::: Given records

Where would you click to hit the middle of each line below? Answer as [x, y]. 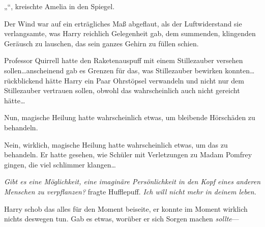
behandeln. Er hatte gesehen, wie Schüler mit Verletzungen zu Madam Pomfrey [128, 154]
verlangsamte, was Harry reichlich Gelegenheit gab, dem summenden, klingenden [130, 33]
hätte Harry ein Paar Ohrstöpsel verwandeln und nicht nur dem [145, 80]
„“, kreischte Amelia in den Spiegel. [60, 6]
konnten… [240, 70]
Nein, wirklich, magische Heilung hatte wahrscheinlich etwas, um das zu [116, 144]
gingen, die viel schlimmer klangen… [60, 164]
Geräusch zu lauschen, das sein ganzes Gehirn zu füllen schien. [101, 43]

::::::

Please quote exactly the lines from the one containing "behandeln. Er hatte" through the last line of the records above, both included, and nothing else.

Reply to the exercise =>
behandeln. Er hatte gesehen, wie Schüler mit Verletzungen zu Madam Pomfrey [128, 154]
verlangsamte, was Harry reichlich Gelegenheit gab, dem summenden, klingenden [130, 33]
hätte Harry ein Paar Ohrstöpsel verwandeln und nicht nur dem [145, 80]
„“, kreischte Amelia in den Spiegel. [60, 6]
konnten… [240, 70]
Nein, wirklich, magische Heilung hatte wahrscheinlich etwas, um das zu [116, 144]
gingen, die viel schlimmer klangen… [60, 164]
Geräusch zu lauschen, das sein ganzes Gehirn zu füllen schien. [101, 43]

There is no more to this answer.